Nutrient Recovery From WAS Streams for Struvite Control and Recycle Load Reduction

Authors:

  • Joe Rohrbacher - Hazen and Sawyer

The F. Wayne Hill Water Resources Center (FWHWRC), Gwinnett County’s largest and most advanced wastewater treatment facility with a capacity of 60 mgd, uses enhanced biological phosphorus removal and chemical trim to meet a stringent TP limit of 0.08 mg/L.

The F. Wayne Hill Water Resources Center (FWHWRC) is Gwinnett County’s largest and most advanced wastewater treatment facility with a capacity of 60 mgd. The FWHWRC uses enhanced biological phosphorus removal and chemical trim to meet a stringent TP limit of 0.08 mg/L. Solids handling consists of anaerobic digestion of combined primary sludge and WAS in egg-shaped digesters. In 2009, Gwinnett County began adding magnesium hydroxide (Mag) to their collection system for odor and corrosion control. With the addition of Mag in the collection system, struvite precipitation in the solids handling process has become a major issue at the FWHWRC. However, the digesters at the FWHWRC are now phosphorus limited with respect to struvite formation due to the Mag addition in the collection system, which results in a benefit of very low P concentrations in the dewatering centrate. Therefore if Mag addition is halted, the P-recycle load (most P removal is now by EBPR) will become a major concern that must be addressed with additional metal salt addition and if Mag addition continues, the plant must address the struvite formation issues of clogged centrate pipes, centrifuge impacts and potential catastrophic failures. This project evaluated nutrient recovery options compared with convention metal salt addition to the digesters or centrate for both struvite control (if Mag continues) or recycle P load reduction (if Mag is stopped).

Objectives
This paper details the comprehensive investigation which was performed to evaluate nutrient recovery as an option for phosphorus control in the solids handling processes. The investigation included bench and pilot scale studies as well as full scale process stream characterization, BioWin modeling, and a business case evaluation.

Methodology
Bench scale reactors were operated to optimize operational parameters (reaction time and WAS:Primary Sludge (PS) ratio) for the pilot scale work, and to determine the potential for P-release from WAS. P-release was studied under three different conditions: endogenous release (WAS only), ideal volatile fatty acid (VFA) conditions (WAS + sodium acetate), and actual proposed plant conditions (WAS and primary sludge blend).

Pilot scale systems from two different nutrient recovery technology vendors (Ostara and Multiform Harvest (MH)) were tested to determine potential for P and N recovery at FWHWRC. Ostara’s WASSTRIP and Multiform Harvest’s MH P-release processes were tested along with the nutrient recovery systems. The WASSTRIP option, which releases P and Mg from the WAS prior to digestion, was selected to control the struvite formation potential in the solids handling process. The pilots were run for 3-4 weeks, and samples were collected over each process three days per week.

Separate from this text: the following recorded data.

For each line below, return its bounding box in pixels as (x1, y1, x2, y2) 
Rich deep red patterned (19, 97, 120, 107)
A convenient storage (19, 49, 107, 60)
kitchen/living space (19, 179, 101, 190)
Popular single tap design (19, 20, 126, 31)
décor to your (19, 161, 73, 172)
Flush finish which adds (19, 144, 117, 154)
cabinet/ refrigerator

BioWin modeling, including struvite precipitation modeling, was used to compare the effectiveness of several nutrient control strategies against conventional ferric treatment for P-removal and struvite precipitation.

Results
The results show approximately 90% PO4-P release after 3 hours for non-endogenous reactors and that the best WAS:PS ratio was a 1:1 by mass mix, which is approximately the current production ratio.

The WASSTRIP pilot setup for the P release reactor confirmed the detention time of 2 to 3 hours was sufficient to release to achieve full P release of the Bio-P WAS, in line with the bench scale testing. Due to the high Mg concentration in the centrate, magnesium chloride addition was not required for either the Ostara or MH reactors.

Sampling and mass balances of Mg over the plant shows Mg in the dewatered cake corresponding to an estimated 7,000 lb/day of struvite in dewatered sludge produced currently at the plant. P-removal in sludge cake through struvite explains the very low P concentration seen in FWHWRC’s centrate stream.

Discussions and Conclusions
• The FWHWRC’s PS is a viable source of VFAs to induce rapid P-release from the WAS PAOs.
• Modeling results show that applying Ostara’s WASSTRIP process while continuing Mg(OH)2 use in the collection system can reduce the amount of struvite formed in the sludge cake to levels comparable with ferric addition in the digesters with a payback less than 7 years compared to ferric addition.
• If the use of Mg(OH)2 is discontinued, applying Ostara WASSTRIP or Ostara on centrate feed can drastically reduce the P-recycle load and had a payback period of less than 8 years compared with metal salt addition.
• The business case evaluation determined nutrient recovery was the best option for struvite and phosphorus recycle load control.
• Both pilots were capable of achieving +75% P-removal rates and 15 to 20% NH3-N removal. Nutrient recovery with the WASSTRIP process is a viable technology for reducing struvite formation and/or reducing P-recycle loads at Bio-P WWTPs.
• The county has preselected the nutrient recovery process vendor. The full scale system is currently under final design.

To request a copy of the full paper, contact the author at jrohrbacher@hazenandsawyer.com.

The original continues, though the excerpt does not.